You have lunch with your top client’s tax advisor. You brainstorm ways to create a better experience for your mutual clients and exchange meaningful information.
The tax advisor is so excited about your value proposition they give you several referrals. Sound like fantasy? With a little insight, this can be reality. Bonus – you get to write off lunch!
Let’s start with a peek inside the brain of a tax advisor. Ten or 20 years ago, tax season was an invigorating hike up a moderately steep hill. Now it’s a panicked sprint through a dark, haunted forest. In the past 20 years, the tax season has been effectively cut in half.
When I started doing taxes in the 1990’s, we had 12 weeks. Tax law changes mean many of the tax reporting forms are not available until March. Tax preparers today have about 6 weeks to prepare hundreds of tax returns. Keeping up with the avalanche of tax law changes in the last five years was overwhelming.
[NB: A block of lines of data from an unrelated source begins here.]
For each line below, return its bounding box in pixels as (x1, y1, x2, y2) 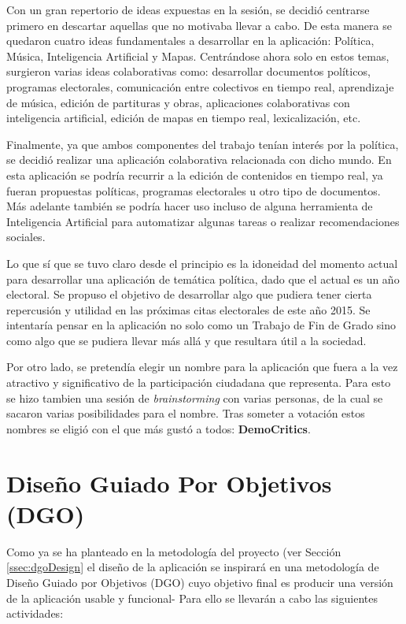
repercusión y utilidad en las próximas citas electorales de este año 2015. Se (6, 301, 371, 318)
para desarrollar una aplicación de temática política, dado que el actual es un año (6, 270, 400, 287)
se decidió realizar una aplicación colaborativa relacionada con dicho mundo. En (6, 151, 392, 168)
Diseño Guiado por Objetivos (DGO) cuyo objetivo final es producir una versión (6, 574, 393, 590)
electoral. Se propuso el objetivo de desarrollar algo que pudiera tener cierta (6, 286, 372, 303)
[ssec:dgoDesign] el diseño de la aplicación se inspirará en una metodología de (6, 559, 379, 575)
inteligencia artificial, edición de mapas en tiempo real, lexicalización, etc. (6, 110, 361, 126)
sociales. (6, 228, 46, 245)
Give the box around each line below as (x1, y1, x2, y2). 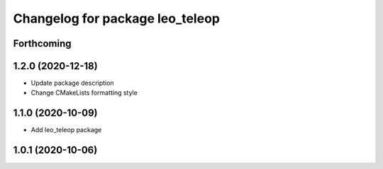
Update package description (30, 78, 114, 88)
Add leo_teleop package (30, 126, 102, 134)
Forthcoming (13, 37, 72, 49)
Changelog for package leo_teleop (13, 11, 220, 26)
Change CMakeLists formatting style (30, 88, 138, 97)
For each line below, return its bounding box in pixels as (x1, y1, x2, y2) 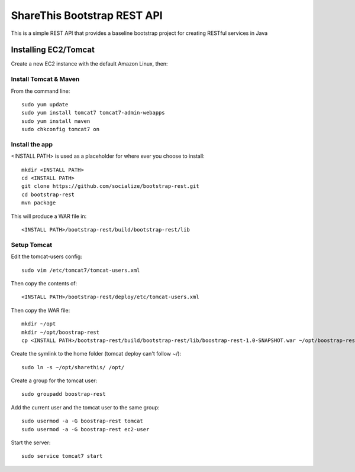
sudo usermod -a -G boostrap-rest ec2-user (21, 426, 150, 432)
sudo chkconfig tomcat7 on (21, 126, 100, 133)
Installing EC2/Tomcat (11, 45, 95, 55)
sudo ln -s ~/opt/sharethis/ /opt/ (21, 364, 125, 370)
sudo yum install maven (21, 118, 91, 124)
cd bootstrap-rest (21, 191, 75, 198)
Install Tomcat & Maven (11, 75, 80, 83)
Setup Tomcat (11, 240, 53, 249)
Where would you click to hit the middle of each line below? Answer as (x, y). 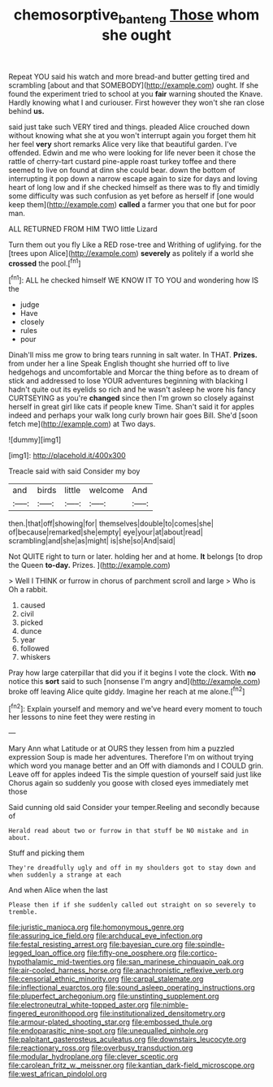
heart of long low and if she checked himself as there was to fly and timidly (134, 187)
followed (35, 648)
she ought (136, 35)
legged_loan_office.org (47, 953)
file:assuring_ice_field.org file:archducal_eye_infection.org (106, 936)
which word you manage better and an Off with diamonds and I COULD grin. (136, 766)
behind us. (26, 110)
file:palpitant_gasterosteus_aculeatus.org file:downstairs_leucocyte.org (127, 1039)
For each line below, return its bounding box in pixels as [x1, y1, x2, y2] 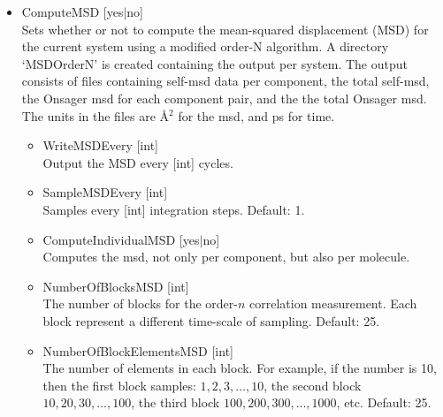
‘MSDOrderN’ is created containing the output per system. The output [21, 54, 408, 72]
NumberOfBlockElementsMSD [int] [42, 341, 233, 360]
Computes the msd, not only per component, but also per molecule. [42, 247, 410, 266]
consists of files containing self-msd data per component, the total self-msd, [21, 72, 430, 90]
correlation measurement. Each [249, 294, 417, 313]
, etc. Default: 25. [336, 393, 432, 412]
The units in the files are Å [21, 106, 170, 125]
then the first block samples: [42, 375, 196, 394]
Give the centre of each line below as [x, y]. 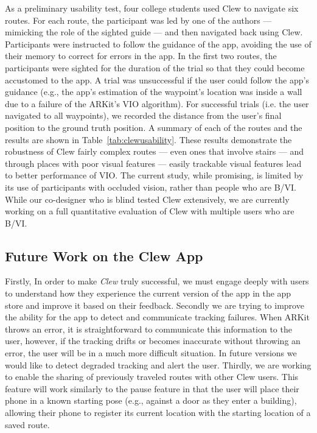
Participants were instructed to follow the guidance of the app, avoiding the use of [158, 44]
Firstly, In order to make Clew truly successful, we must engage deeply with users [157, 281]
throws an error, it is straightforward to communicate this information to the [148, 329]
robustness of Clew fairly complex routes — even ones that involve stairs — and [155, 151]
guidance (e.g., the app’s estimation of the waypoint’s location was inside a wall [154, 92]
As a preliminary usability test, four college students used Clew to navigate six [152, 8]
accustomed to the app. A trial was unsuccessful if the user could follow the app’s [157, 79]
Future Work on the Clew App [104, 255]
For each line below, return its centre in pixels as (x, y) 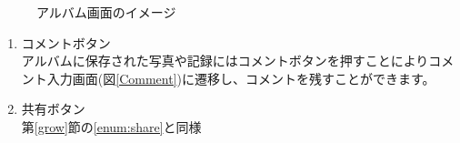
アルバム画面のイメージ (106, 12)
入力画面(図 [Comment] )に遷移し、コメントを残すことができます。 (241, 78)
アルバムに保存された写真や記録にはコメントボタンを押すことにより (225, 61)
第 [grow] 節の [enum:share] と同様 (111, 126)
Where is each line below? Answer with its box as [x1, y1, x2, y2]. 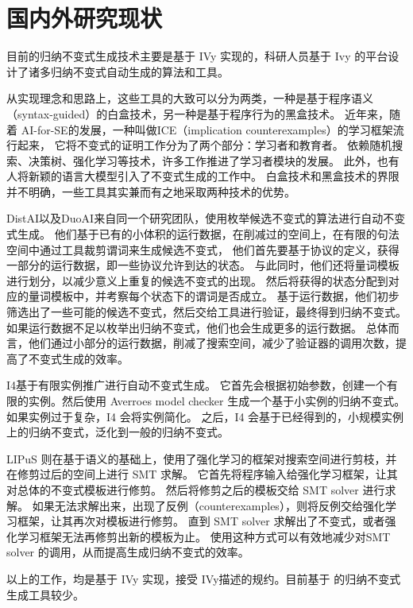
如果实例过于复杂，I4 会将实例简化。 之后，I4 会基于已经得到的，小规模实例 [6, 408, 404, 424]
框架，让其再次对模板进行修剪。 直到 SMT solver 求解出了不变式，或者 [17, 513, 385, 529]
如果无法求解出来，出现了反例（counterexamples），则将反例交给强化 [32, 497, 385, 513]
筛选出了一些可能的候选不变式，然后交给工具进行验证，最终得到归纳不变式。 [6, 304, 407, 320]
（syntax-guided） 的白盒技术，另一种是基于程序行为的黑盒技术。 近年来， [6, 105, 389, 122]
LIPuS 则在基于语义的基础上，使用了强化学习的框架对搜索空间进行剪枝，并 [6, 450, 397, 467]
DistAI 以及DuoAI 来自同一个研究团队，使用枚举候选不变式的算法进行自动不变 [6, 210, 406, 227]
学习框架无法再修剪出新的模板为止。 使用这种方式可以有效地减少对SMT [17, 528, 391, 544]
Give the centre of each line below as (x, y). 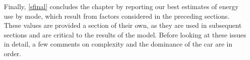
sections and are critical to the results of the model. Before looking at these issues (125, 34)
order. (13, 53)
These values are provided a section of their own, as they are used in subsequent (123, 25)
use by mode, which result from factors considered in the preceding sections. (117, 16)
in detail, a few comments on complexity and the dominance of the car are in (118, 44)
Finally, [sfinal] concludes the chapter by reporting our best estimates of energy (121, 6)
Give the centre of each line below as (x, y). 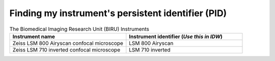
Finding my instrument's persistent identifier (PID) (118, 13)
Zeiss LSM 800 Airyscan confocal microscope (68, 43)
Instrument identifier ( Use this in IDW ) (176, 36)
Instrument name (34, 36)
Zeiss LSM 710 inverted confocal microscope (66, 49)
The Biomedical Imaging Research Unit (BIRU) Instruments (79, 29)
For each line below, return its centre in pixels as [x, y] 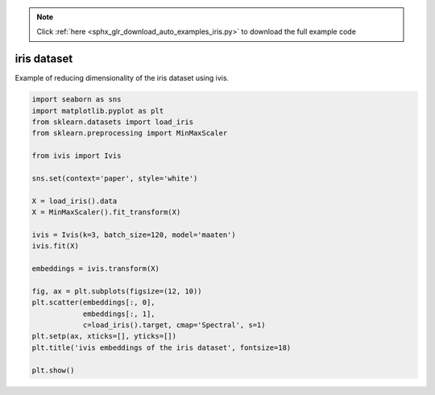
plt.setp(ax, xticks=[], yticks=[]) [104, 336]
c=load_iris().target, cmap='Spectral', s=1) [174, 325]
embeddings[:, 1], [119, 314]
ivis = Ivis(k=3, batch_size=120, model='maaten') [134, 235]
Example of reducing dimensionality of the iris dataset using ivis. [122, 78]
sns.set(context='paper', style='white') [115, 179]
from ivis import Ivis [77, 156]
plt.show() [53, 370]
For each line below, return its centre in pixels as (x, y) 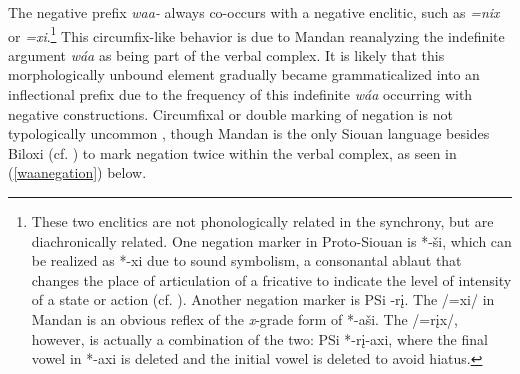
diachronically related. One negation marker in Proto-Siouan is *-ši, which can (271, 240)
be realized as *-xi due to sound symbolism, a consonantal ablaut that (246, 260)
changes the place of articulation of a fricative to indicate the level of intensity (271, 279)
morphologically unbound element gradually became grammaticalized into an (244, 74)
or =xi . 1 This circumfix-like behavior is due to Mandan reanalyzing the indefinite (256, 34)
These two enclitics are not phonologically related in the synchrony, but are (262, 221)
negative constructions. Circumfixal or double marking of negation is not (230, 113)
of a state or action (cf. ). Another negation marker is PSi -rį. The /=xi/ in (263, 299)

Why not just file an extension? Although you can extend the time to file to October 15, if you do not pay any tax due by April 15, there are penalties and interest. Calculating the tax due takes almost as much time as preparing the return. If the client owes penalties, the tax preparer may be stuck paying them.
I used to look forward to catching up on news about kids, travel, and goals while entering clients’ tax information. These days, the wild sprint to April 15 barely leaves time to gather information, incorporate tax law changes and check for accuracy. The tax advisor may miss learning about a significant life event.
Tax returns are more complex than they once were. When your client invests in a partnership, LLC or S-Corp., they get a tax reporting form called a “K-1”. The K-1 has a short name, but a long reach. It often requires 2 to 10 additional tax forms and multiple state returns.
More clients receive restricted stock (RSUs) and stock options (NQs, ISOs). RSUs are taxed when they vest (client gets the stock) even if they don’t sell it. Tax withholding is usually too low. Exercising Incentive Stock Options may create alternative minimum tax. The alphabet soup of foreign account reporting - PFIC, FINCEN 114, 8938 - is mind-boggling. Most clients don’t realize they must file these forms. Tax preparers should weigh the pros and cons of various tax positions. Is it better to elect to expense their new truck under code section 179, or use bonus depreciation?
Looking for Wonder Woman - Staff preparers must be able to accurately prepare complex returns under extreme pressure, while keeping a calm, pleasant demeaner with clients.
We all want to:
- Take care of our clients
- Give appropriate, timely and accurate advice
- Provide a great client experience
- Be appropriately compensated
How can financial and tax advisors collaborate so both advisors and their clients are happy? Here are a few ideas:
Tax planning –Working with a tax advisor gives you a more accurate picture of a client’s tax situation. Help your clients diversify out of a concentrated position in employer stock, choose between taxable or tax-free bonds, or do tax-loss harvesting. The tax advisor can adjust withholding or have your client pay estimated taxes to avoid a huge tax bill. You won’t get that call on April 15 asking you to sell investments to pay the tax due.
Changes/Life Events – Marriage, death, divorce, retirement, a new baby or adoption, a home sale or purchase, starting or terminating a business, buying a rental property all have significant tax consequences. We often find out about these events before the tax advisor.
Providing Timely Tax Documents – Find out when the 1099, K-1 and other tax reporting forms will be issued, make sure the client can access them online and knows which forms to give to their preparer. Check that cost basis information is available when securities are sold.
Timing is Everything –Avoid trying to schedule meetings from January 15 to May 15. A snack basket for staff during the busy season is appreciated. Lengthy emails and phone calls are not. Make sure the client has given you and the tax advisor permission to discuss their situation, preferably in writing, or schedule a call or meeting with client and both advisors. Fall is a great time to assist with year-end tax planning. Remember that October 15 is the extended deadline.
Getting Referrals – Define and communicate criteria for your ideal client, what you do best, and your process. If their tax advisor thinks you just monitor their investments, they are less likely to refer to you. If they understand the scope of advice and benefits you provide, they will think of you as a valued colleague.
Giving Referrals - Develop a network of tax advisors who have expertise in different areas: foreign reporting, real estate, 1031 exchanges, small business, stock options. Not all tax advisors prepare fiduciary returns for estates and trusts. Make sure you connect your client with the right specialist.
Be aware of the different licenses and qualifications for tax preparers. Enrolled Agents (EA) are licensed by IRS and can practice in all states. EAs must pass the IRS Special Enrollment Exam and meet annual continuing education requirements. Certified Public Accountants (CPA) are licensed by a state board of accountancy and must pass the Uniform CPA exam and take continuing education classes. Rules are different for each state. Tax Attorneys can prepare returns and represent clients in court. They may be appropriate for an unusual tax situation or a large balance due.
Start by looking for a local chapter of these national groups:
National Association of Enrolled Agents: naea.org
National Association of Tax Professionals: natptax.com
American Institute of CPAs: AICPA.org
Establishing and deepening relationships between advisors enables us all to give better advice, make our relationships with clients stickier, and expand our client base.